L'ex-président français et maire de Paris Jacques Chirac, qui doit faire face à la justice dans une affaire d'emplois fictifs vieille de 20 ans, pourrait échapper au tribunal pendant plusieurs mois encore grâce à une question de droit.

Le tribunal annoncera aujourd'hui quelle suite il entend donner à la requête d'un autre accusé, Rémy Chardon.

L'ancien directeur de cabinet de M. Chirac à la Ville de Paris demande au tribunal de saisir la Cour de cassation d'une requête portant sur la prescription. S'il accepte, le début du procès pourrait être retardé de plusieurs mois encore.

L'entourage du politicien de 78 ans a assuré qu'il n'était pas à l'origine de cette requête.

Jacques Chirac est accusé, avec une dizaine d'autres personnes, d'avoir orchestré un système d'emplois fictifs dans lequel la Ville de Paris finançait des postes de complaisance ou les postes de membres de son parti qui travaillaient en fait à sa campagne présidentielle de 1995.

L'entourage de l'ancien chef d'État a multiplié les démarches au cours des derniers mois pour bloquer le procès.

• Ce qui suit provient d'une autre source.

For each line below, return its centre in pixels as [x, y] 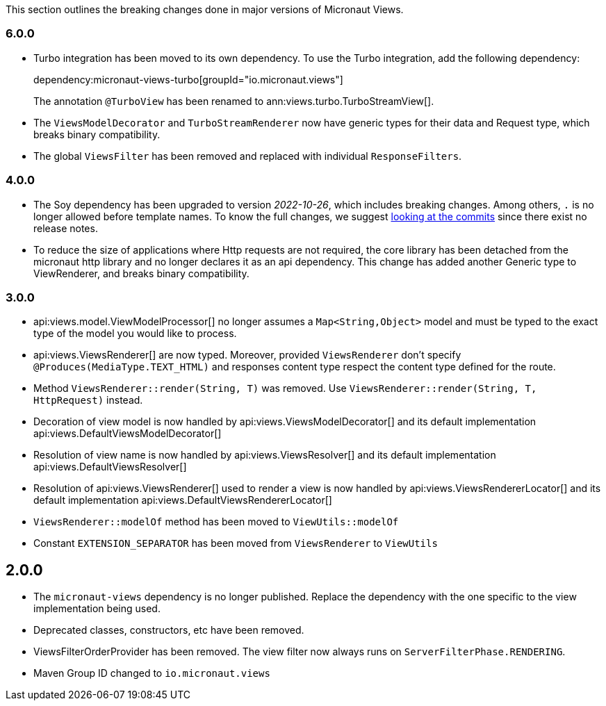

Les Français peu scandalisés

La poursuite contre Jacques Chirac, longtemps protégé par son immunité présidentielle, est mal vue par une partie importante de la classe politique française, tant à gauche qu'à droite. La population elle-même ne fait guère reproche des faits allégués à l'ancien président, dont la cote de popularité demeure très élevée.

Pierre Lascoumes, directeur de recherche au Centre national de la recherche scientifique, pense que le procès constitue un précieux révélateur du rapport qu'entretient la société française avec la corruption.

Le pays, comme nombre de pays latins, est imprégné d'une culture catholique qui a longtemps fait du rapport à l'argent une question «sale» qu'il valait mieux éviter. «Dans les pays anglo-saxons, le rapport à l'argent est normalisé et peut être normé. Ça ne fait pas disparaître la question de la corruption, mais au moins le problème est vu», dit-il.

Cet héritage n'est pas étranger, selon lui, au fait que la France ne s'est dotée qu'à la fin des années 80 de ses premières lois contre le financement illégal des partis.

La population, poursuit le spécialiste, entretient aujourd'hui une attitude «paradoxale» vis-à-vis de la corruption en politique: «Tout le monde met en avant des grands principes mais, quand il s'agit de voter, les critères sont tout à fait différents. Les Français ont un rapport très utilitariste avec les hommes politiques. Ils votent pour ceux qui peuvent leur rendre service», dit le chercheur, auteur de plusieurs ouvrages sur la question.

Le retour en grâce de l'ancien premier ministre Alain Juppé, qui avait été condamné dans l'une des affaires qui touchent aujourd'hui Jacques Chirac, est «assez typique», selon M. Lascoumes, «de la tolérance élevée de la population».